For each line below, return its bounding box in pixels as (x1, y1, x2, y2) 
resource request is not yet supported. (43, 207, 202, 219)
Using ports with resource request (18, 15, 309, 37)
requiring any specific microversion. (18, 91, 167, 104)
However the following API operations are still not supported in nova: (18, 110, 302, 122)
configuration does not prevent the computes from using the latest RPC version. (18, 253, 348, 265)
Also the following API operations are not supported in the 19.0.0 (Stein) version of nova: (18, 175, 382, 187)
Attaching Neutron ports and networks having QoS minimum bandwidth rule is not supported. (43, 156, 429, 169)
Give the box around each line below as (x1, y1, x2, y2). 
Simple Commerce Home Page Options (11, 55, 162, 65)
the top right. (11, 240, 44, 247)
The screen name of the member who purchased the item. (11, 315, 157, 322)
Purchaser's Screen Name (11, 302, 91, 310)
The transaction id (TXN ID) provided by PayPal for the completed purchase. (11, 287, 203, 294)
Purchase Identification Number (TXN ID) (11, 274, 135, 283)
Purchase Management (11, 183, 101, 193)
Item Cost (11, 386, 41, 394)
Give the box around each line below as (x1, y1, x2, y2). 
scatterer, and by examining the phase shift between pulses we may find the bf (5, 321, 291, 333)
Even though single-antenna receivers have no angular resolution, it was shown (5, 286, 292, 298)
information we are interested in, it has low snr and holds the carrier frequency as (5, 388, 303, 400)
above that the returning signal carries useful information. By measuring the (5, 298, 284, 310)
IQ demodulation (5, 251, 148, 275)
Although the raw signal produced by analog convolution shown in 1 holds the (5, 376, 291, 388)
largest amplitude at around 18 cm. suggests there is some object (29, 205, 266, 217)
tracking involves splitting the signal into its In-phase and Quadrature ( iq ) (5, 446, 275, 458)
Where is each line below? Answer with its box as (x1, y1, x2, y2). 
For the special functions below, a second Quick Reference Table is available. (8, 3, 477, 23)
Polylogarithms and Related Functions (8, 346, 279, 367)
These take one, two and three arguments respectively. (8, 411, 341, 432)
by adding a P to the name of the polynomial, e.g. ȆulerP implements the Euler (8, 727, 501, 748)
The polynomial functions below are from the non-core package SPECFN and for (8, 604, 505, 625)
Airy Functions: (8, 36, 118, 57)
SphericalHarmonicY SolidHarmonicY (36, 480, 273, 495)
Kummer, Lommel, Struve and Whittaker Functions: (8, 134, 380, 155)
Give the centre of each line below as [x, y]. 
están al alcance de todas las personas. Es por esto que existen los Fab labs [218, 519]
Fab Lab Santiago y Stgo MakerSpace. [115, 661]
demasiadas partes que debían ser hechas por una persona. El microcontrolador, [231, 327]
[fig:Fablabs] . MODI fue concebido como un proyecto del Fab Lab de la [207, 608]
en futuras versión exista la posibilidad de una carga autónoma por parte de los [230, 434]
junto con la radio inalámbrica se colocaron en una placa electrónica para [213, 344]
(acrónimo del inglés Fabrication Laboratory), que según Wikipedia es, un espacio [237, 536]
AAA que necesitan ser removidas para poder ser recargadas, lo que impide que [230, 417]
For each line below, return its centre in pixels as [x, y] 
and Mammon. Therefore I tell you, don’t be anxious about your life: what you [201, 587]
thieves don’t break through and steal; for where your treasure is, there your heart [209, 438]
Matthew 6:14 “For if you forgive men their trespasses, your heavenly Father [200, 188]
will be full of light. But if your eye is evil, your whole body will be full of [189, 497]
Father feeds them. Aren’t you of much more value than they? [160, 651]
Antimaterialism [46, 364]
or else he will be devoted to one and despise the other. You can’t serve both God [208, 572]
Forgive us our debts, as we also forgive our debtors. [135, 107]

######

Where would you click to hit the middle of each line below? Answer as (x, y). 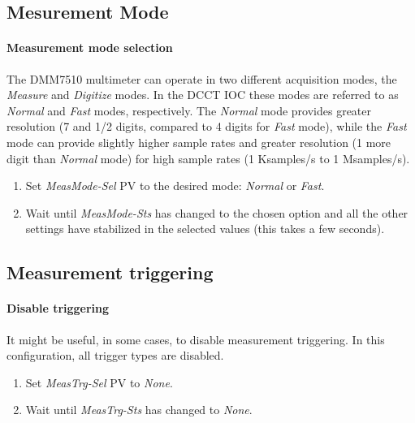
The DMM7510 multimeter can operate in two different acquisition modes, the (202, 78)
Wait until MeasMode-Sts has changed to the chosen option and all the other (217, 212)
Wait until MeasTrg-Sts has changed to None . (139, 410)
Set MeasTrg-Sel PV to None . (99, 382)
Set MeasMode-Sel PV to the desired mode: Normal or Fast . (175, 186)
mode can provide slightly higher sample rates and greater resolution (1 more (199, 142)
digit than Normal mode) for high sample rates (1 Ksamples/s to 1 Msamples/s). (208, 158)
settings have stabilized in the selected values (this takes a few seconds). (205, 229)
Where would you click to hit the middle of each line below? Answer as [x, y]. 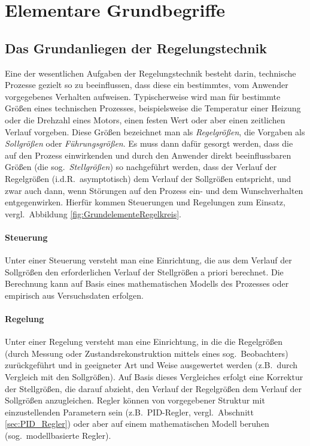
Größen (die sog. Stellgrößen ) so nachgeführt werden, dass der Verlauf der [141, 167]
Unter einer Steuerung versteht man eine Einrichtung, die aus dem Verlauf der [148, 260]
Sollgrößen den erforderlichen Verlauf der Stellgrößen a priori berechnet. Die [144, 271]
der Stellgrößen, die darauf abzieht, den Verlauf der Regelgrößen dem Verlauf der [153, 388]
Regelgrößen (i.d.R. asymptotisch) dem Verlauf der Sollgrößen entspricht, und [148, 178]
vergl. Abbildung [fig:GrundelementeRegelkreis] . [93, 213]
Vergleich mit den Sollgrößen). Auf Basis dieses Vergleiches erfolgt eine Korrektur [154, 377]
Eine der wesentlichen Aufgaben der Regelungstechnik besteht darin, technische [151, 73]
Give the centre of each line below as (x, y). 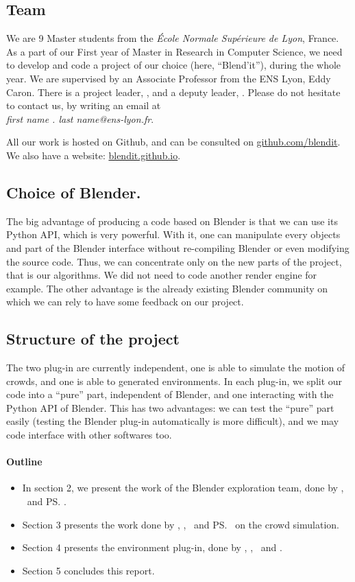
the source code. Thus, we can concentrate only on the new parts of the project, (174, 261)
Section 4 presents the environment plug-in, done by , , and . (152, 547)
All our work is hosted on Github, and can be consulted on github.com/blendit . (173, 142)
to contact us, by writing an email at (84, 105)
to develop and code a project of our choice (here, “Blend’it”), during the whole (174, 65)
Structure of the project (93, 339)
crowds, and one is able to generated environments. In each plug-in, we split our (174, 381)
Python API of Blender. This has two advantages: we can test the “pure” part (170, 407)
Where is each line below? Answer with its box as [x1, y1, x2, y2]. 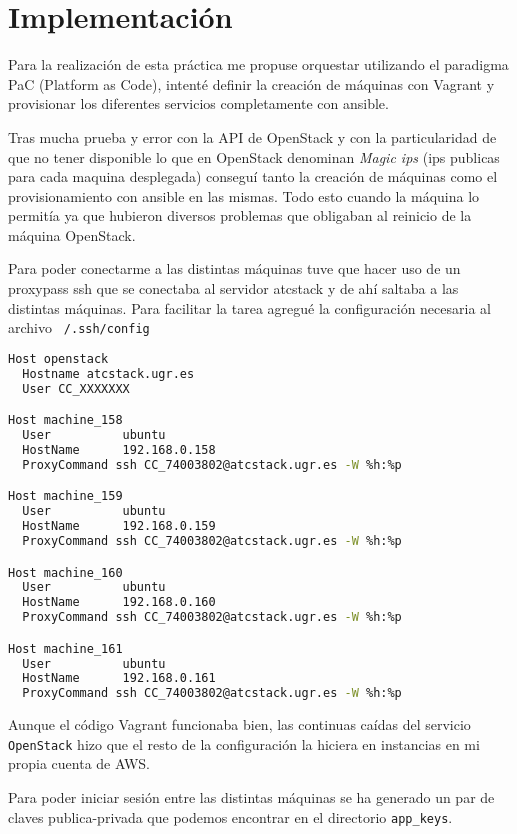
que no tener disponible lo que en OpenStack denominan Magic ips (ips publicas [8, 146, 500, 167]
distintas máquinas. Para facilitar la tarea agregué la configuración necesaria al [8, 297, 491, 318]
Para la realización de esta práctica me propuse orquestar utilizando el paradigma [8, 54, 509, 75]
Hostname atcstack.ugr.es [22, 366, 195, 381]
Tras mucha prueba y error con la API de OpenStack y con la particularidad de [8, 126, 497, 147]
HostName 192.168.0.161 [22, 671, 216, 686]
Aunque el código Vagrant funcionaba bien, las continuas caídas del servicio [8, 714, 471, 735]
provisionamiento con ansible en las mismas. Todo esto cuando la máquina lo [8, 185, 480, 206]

######

_GOAL OF THE EXERCISE_
Of all the entries above, output exactly the lines between the one holding "AAA que necesitan" and the one holding "Forgive us our", inclusive.

_SOLVED PROBLEM_
AAA que necesitan ser removidas para poder ser recargadas, lo que impide que [230, 417]
For each line below, return its centre in pixels as [x, y] 
and Mammon. Therefore I tell you, don’t be anxious about your life: what you [201, 587]
thieves don’t break through and steal; for where your treasure is, there your heart [209, 438]
Matthew 6:14 “For if you forgive men their trespasses, your heavenly Father [200, 188]
will be full of light. But if your eye is evil, your whole body will be full of [189, 497]
Father feeds them. Aren’t you of much more value than they? [160, 651]
Antimaterialism [46, 364]
or else he will be devoted to one and despise the other. You can’t serve both God [208, 572]
Forgive us our debts, as we also forgive our debtors. [135, 107]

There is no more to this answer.